_What you need to do_. Begin with the line below holding "behavior as these" and go on through the line holding "sumandos nulos pueden", duplicating each line exactly and leaving out pictures.

_Records drawn from a dataset_.
Content starts

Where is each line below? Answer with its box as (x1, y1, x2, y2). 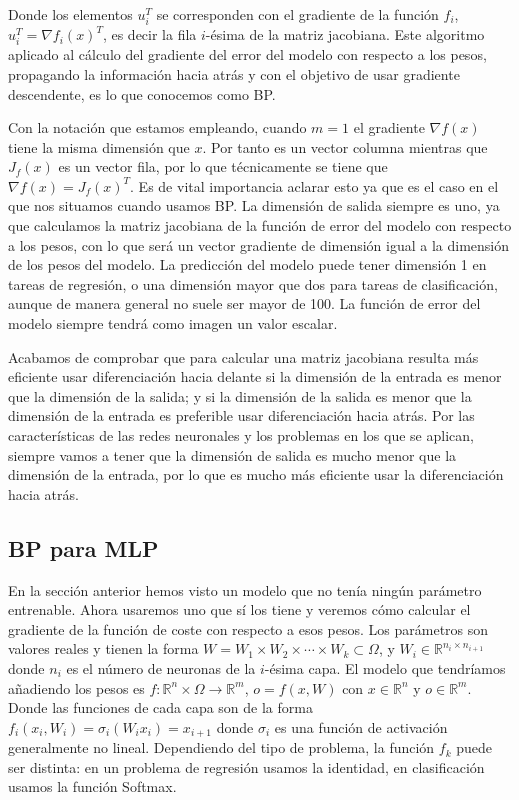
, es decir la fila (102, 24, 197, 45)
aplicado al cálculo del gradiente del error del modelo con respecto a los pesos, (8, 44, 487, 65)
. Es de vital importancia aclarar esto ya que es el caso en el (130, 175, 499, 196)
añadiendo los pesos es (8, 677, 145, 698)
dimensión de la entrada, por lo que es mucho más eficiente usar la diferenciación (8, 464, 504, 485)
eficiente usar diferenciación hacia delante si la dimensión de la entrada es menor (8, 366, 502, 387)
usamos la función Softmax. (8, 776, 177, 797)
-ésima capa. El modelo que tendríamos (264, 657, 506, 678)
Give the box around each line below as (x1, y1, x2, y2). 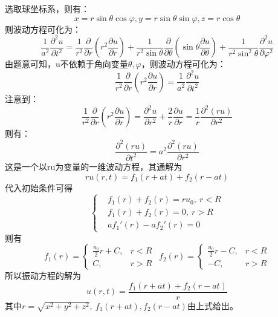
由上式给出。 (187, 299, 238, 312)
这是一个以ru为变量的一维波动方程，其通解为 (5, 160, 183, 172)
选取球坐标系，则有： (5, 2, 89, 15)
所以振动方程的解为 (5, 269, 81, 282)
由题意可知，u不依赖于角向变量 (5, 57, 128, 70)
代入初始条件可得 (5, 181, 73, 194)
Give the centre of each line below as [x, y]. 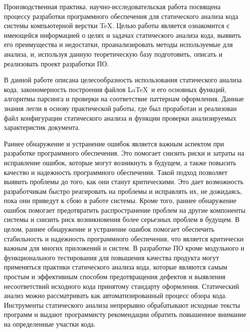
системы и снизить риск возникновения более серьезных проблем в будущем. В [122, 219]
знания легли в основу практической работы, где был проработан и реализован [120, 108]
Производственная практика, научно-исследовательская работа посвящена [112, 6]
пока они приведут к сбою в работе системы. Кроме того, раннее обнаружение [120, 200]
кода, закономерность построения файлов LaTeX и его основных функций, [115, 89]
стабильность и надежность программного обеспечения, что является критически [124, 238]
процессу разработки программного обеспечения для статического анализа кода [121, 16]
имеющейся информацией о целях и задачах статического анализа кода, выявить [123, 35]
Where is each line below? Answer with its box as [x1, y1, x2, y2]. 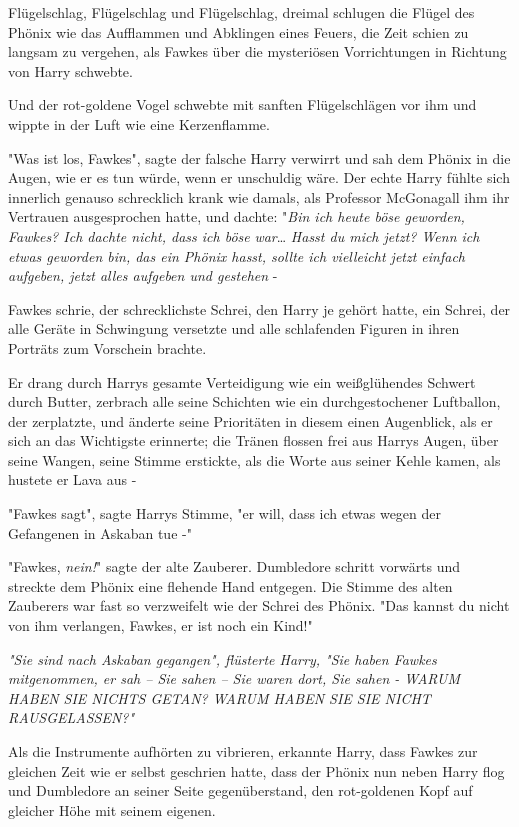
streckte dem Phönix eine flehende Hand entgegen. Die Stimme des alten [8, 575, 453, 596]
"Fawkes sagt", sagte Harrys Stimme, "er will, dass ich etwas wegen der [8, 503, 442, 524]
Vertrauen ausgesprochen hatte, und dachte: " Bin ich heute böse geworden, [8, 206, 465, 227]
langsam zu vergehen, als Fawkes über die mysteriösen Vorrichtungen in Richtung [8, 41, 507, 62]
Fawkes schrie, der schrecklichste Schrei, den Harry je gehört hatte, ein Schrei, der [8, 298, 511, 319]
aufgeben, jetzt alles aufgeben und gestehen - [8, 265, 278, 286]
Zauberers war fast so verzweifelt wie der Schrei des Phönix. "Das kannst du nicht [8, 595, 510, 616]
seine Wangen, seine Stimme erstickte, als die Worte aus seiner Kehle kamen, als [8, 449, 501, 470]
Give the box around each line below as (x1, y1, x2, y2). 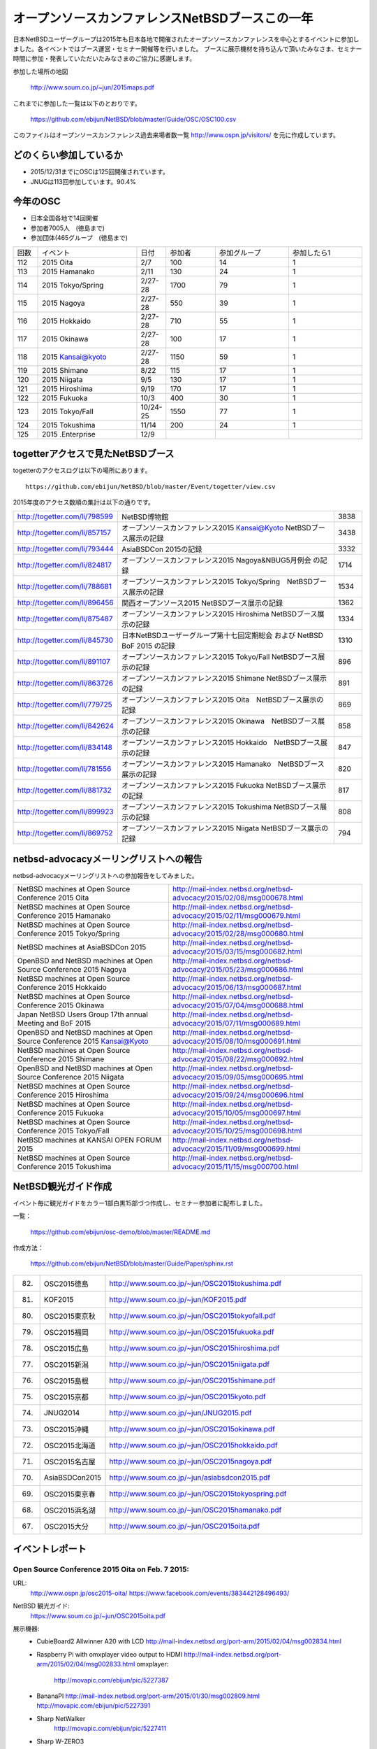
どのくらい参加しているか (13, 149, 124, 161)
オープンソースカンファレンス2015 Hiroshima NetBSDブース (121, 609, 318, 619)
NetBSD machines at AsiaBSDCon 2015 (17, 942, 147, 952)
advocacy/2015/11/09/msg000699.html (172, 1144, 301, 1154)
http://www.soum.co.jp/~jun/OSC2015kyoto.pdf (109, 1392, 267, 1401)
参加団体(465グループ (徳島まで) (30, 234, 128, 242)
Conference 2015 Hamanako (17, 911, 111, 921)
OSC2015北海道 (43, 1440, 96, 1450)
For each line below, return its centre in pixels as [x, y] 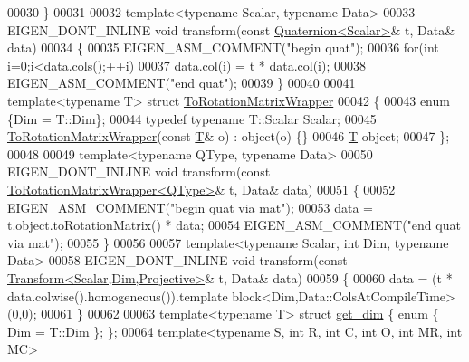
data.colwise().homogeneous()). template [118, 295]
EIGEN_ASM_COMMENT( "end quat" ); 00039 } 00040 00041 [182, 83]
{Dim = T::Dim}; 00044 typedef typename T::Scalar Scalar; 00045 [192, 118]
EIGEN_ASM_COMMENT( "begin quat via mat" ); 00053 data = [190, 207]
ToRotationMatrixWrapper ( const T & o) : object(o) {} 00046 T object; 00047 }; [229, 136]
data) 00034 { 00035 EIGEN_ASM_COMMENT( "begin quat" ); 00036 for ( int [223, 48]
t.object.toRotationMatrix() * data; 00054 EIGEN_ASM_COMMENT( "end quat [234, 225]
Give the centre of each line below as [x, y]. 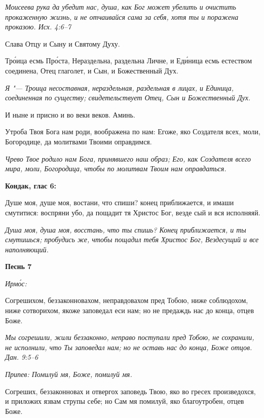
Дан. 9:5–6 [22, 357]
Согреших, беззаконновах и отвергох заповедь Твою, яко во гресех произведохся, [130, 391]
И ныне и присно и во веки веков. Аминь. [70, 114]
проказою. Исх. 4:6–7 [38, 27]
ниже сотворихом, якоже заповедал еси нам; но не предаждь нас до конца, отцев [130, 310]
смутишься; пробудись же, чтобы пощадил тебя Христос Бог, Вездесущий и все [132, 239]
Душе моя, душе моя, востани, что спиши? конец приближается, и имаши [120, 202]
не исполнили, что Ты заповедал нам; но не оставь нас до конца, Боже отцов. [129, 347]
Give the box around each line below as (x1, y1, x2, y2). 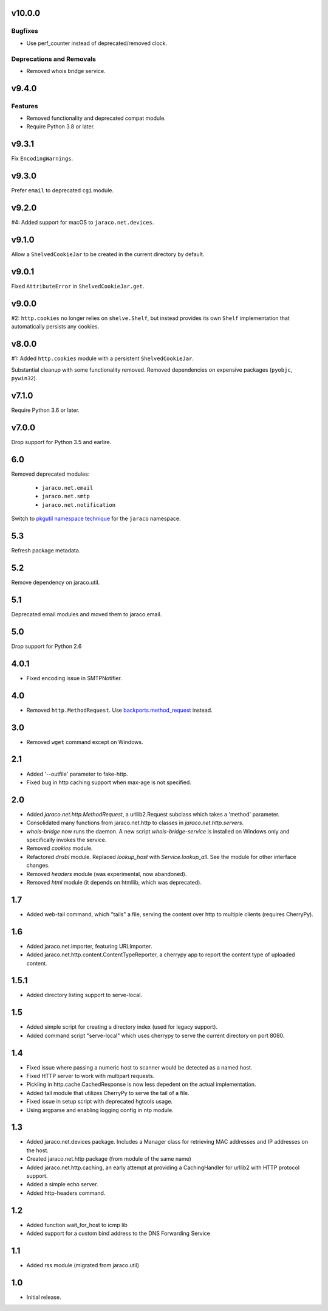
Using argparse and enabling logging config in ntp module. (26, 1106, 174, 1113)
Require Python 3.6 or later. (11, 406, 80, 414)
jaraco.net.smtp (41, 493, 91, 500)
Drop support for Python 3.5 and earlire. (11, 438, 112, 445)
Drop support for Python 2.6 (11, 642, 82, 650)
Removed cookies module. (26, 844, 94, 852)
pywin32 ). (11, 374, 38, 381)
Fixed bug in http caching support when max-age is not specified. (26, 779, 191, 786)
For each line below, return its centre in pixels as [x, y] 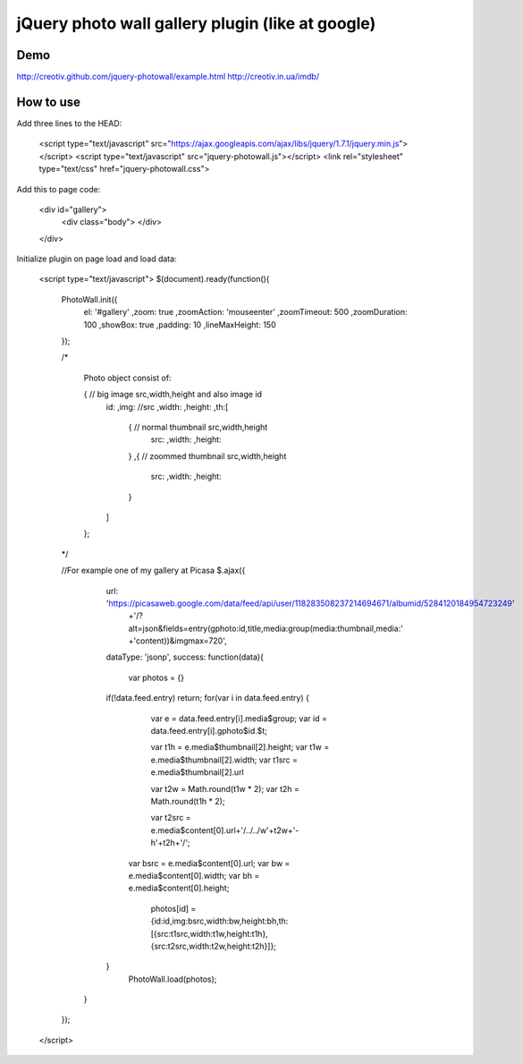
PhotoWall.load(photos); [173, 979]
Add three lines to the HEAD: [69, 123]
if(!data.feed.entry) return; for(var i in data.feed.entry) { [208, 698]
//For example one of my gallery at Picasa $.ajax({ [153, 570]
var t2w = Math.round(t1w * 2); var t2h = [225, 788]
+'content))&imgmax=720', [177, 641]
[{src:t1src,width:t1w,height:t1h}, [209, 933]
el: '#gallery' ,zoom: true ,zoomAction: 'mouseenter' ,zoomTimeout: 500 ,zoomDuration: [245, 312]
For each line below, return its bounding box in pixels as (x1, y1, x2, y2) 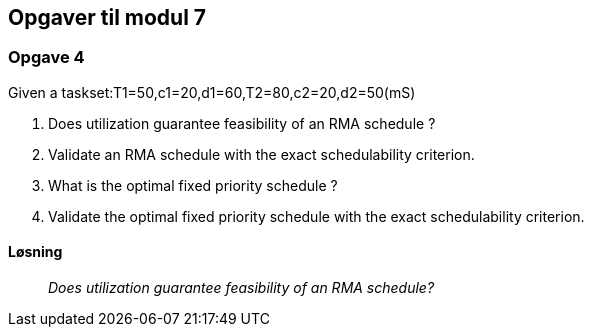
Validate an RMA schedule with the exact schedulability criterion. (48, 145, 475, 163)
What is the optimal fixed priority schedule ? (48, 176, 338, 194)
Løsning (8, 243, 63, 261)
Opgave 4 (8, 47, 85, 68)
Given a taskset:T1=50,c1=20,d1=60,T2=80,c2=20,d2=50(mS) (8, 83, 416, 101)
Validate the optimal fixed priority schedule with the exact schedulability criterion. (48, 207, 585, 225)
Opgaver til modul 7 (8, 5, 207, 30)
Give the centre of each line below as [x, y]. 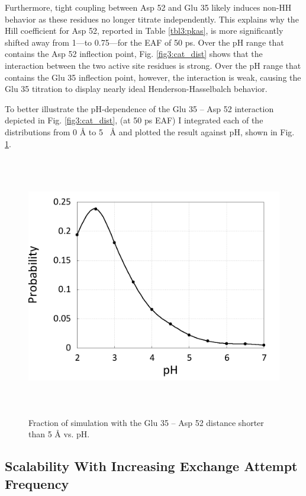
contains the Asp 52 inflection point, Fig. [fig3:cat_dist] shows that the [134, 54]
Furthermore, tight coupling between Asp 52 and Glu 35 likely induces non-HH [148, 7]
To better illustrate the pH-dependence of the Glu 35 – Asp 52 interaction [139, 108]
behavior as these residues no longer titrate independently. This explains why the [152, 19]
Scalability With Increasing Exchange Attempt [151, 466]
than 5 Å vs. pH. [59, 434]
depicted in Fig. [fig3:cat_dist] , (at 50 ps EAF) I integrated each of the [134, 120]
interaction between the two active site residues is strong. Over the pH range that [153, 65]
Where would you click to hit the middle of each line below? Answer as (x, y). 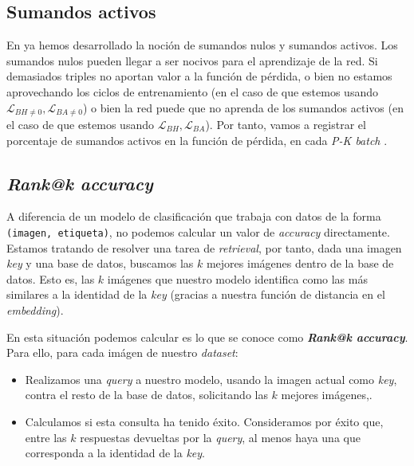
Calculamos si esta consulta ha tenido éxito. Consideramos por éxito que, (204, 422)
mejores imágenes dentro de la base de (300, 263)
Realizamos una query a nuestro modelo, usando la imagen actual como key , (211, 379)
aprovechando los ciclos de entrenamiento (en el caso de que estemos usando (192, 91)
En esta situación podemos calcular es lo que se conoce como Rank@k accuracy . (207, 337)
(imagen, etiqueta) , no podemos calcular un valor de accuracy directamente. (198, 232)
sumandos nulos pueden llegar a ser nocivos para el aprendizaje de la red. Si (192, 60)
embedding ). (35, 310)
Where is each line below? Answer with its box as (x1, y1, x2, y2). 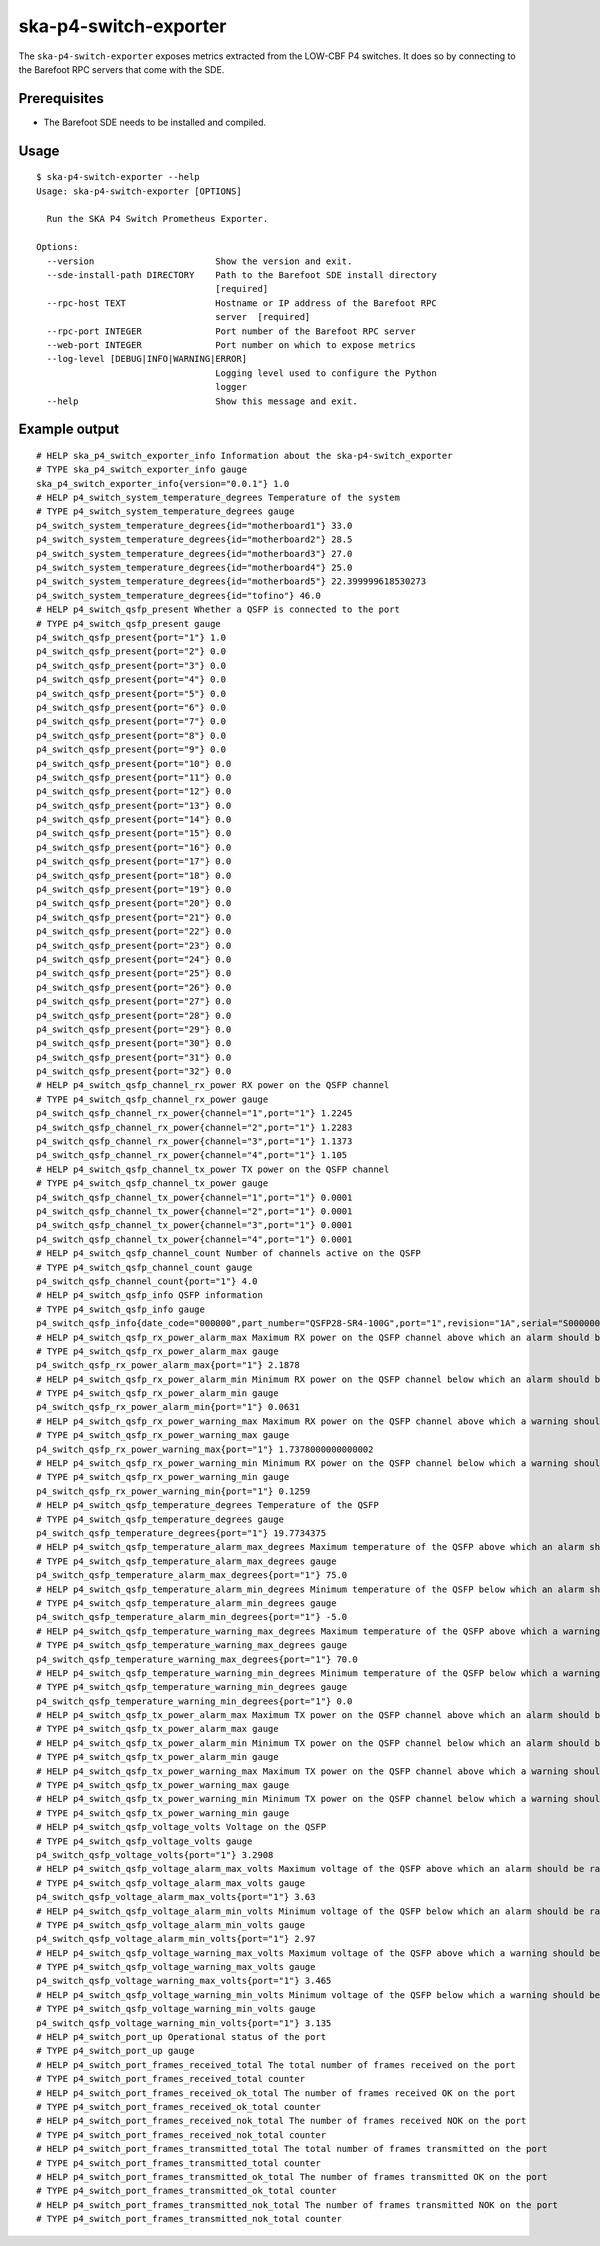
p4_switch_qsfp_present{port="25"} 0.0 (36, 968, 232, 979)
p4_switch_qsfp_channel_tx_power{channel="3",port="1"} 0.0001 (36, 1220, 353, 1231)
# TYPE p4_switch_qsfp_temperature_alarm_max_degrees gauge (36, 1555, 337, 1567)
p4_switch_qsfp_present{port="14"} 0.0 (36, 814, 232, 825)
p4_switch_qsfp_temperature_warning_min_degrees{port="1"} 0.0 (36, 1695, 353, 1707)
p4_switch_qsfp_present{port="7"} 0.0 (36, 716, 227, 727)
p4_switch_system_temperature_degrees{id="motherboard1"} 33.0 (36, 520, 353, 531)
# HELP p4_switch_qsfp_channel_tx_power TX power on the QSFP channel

Content ends

_Exercise output_.
behavior as these residues no longer titrate independently. This explains why the [152, 19]
Scalability With Increasing Exchange Attempt [151, 466]
than 5 Å vs. pH. [59, 434]
depicted in Fig. [fig3:cat_dist] , (at 50 ps EAF) I integrated each of the [134, 120]
interaction between the two active site residues is strong. Over the pH range that [153, 65]
Where would you click to hit the middle of each line below? Answer as (x, y). 
Calculamos si esta consulta ha tenido éxito. Consideramos por éxito que, (204, 422)
mejores imágenes dentro de la base de (300, 263)
Realizamos una query a nuestro modelo, usando la imagen actual como key , (211, 379)
aprovechando los ciclos de entrenamiento (en el caso de que estemos usando (192, 91)
En esta situación podemos calcular es lo que se conoce como Rank@k accuracy . (207, 337)
(imagen, etiqueta) , no podemos calcular un valor de accuracy directamente. (198, 232)
sumandos nulos pueden llegar a ser nocivos para el aprendizaje de la red. Si (192, 60)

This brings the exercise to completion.